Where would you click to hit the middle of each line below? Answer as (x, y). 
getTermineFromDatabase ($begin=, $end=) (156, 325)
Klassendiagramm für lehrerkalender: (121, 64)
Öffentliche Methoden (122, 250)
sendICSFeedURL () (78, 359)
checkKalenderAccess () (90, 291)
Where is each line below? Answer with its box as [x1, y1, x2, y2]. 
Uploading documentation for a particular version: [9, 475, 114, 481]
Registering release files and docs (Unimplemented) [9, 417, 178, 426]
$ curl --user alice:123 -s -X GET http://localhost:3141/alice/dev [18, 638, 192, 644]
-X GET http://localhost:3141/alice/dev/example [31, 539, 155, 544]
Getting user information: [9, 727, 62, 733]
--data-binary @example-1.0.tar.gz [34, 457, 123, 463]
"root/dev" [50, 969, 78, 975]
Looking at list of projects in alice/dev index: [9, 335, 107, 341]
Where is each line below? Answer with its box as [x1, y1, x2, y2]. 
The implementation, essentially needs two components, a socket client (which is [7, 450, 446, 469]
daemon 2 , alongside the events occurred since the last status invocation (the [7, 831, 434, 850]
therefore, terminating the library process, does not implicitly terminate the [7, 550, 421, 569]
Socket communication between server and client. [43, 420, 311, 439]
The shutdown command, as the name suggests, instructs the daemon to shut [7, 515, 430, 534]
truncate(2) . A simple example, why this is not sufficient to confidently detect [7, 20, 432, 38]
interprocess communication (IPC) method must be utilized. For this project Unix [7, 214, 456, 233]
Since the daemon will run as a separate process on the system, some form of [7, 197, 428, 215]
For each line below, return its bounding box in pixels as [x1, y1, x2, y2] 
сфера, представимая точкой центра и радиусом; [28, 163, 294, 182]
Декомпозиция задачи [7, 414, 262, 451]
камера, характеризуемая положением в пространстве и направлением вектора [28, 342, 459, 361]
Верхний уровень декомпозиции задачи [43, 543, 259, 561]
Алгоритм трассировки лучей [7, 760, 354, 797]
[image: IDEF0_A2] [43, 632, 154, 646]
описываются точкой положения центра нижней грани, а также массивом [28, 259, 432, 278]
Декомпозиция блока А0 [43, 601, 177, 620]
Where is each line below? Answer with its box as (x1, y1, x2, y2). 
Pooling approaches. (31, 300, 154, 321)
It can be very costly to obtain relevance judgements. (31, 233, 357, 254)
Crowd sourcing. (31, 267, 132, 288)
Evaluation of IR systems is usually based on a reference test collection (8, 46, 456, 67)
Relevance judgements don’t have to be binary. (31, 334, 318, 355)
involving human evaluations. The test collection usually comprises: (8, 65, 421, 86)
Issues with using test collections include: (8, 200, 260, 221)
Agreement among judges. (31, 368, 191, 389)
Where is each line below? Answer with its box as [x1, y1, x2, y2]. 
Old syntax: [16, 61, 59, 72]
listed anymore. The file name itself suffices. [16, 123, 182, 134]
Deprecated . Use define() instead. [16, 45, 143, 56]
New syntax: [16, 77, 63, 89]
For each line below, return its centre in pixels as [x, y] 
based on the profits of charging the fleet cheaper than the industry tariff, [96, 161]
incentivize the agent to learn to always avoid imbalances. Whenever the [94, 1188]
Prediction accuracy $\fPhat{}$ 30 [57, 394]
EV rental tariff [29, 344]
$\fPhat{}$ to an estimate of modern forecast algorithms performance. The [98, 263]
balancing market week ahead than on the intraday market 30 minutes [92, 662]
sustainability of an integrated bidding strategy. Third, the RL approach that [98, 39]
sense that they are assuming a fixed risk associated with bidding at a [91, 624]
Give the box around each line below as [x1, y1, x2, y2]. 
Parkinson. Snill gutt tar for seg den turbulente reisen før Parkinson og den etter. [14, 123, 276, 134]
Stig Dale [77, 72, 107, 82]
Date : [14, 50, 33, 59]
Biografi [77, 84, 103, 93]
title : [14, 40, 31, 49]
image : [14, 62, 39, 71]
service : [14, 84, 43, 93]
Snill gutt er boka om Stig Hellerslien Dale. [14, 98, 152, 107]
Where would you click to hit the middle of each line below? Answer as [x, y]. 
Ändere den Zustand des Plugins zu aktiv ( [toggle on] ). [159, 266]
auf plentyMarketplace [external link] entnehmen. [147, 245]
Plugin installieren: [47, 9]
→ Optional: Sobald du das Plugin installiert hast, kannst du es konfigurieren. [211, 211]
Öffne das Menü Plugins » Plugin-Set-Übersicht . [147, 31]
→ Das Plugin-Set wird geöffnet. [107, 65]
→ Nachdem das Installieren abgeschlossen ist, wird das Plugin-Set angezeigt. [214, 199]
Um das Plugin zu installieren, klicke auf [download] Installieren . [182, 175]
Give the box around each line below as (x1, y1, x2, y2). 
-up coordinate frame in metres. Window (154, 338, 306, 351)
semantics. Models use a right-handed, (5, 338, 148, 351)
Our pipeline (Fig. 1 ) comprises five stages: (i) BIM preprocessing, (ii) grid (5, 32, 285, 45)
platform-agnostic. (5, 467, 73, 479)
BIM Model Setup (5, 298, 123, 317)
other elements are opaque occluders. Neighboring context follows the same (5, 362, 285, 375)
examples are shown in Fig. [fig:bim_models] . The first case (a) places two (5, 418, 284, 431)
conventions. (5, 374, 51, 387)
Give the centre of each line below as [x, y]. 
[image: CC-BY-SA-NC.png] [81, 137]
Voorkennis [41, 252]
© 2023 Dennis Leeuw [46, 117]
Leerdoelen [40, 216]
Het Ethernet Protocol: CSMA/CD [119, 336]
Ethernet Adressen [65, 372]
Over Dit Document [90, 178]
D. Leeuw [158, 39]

Task prompt
Would you output, from the records above, exactly the run of lines that starts at the line containing "--data-binary @example-1.0.tar.gz [34, 457, 123, 463]" and ends at the line containing "The implementation, essentially", and only that run?

Reply
--data-binary @example-1.0.tar.gz [34, 457, 123, 463]
"root/dev" [50, 969, 78, 975]
Looking at list of projects in alice/dev index: [9, 335, 107, 341]
Where is each line below? Answer with its box as [x1, y1, x2, y2]. 
The implementation, essentially needs two components, a socket client (which is [7, 450, 446, 469]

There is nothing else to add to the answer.